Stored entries
# # # #

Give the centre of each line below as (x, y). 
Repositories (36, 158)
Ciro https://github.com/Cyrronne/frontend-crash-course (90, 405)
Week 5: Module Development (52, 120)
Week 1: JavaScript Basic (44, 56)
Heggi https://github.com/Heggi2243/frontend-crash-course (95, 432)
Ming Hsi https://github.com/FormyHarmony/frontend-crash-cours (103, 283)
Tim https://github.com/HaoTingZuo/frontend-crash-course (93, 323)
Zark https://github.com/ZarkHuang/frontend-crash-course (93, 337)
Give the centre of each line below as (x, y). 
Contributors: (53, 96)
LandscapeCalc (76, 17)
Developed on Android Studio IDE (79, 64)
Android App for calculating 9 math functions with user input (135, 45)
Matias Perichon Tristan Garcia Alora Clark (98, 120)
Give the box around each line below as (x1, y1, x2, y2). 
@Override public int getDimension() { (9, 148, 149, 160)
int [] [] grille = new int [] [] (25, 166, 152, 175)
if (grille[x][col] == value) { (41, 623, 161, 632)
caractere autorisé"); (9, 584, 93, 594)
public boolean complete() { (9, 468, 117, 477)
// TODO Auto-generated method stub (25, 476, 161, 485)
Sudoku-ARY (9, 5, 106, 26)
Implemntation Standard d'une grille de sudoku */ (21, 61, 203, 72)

# # # #

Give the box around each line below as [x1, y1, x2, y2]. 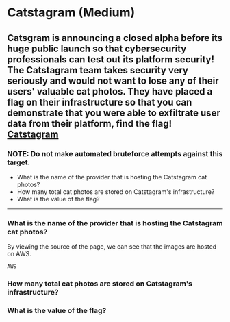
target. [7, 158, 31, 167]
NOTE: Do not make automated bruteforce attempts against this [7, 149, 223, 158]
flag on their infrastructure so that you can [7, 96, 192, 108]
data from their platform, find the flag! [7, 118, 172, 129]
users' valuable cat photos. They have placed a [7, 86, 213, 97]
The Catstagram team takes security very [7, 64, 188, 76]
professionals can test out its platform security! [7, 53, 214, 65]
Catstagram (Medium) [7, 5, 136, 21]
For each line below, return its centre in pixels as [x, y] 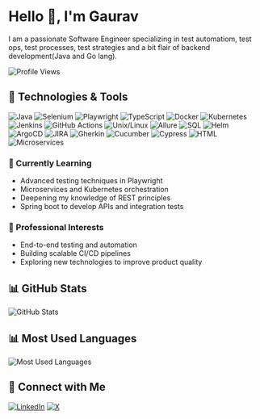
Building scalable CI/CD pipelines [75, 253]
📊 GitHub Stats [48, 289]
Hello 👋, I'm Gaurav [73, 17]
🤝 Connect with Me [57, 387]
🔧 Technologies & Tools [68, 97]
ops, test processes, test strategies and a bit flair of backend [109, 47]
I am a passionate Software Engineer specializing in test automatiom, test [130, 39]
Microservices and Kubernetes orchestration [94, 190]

# # # #

What you are asked to do:
Where the data above reaches the line holding "https://github.com/HaoTingZuo/frontend-crash-course (93, 323)", begin printing, and stop after the line holding "y1, x2, y2).". Each line must be reproduced exactly, with nothing else added.

Reply:
Tim https://github.com/HaoTingZuo/frontend-crash-course (93, 323)
Zark https://github.com/ZarkHuang/frontend-crash-course (93, 337)
Give the centre of each line below as (x, y). 
Contributors: (53, 96)
LandscapeCalc (76, 17)
Developed on Android Studio IDE (79, 64)
Android App for calculating 9 math functions with user input (135, 45)
Matias Perichon Tristan Garcia Alora Clark (98, 120)
Give the box around each line below as (x1, y1, x2, y2). 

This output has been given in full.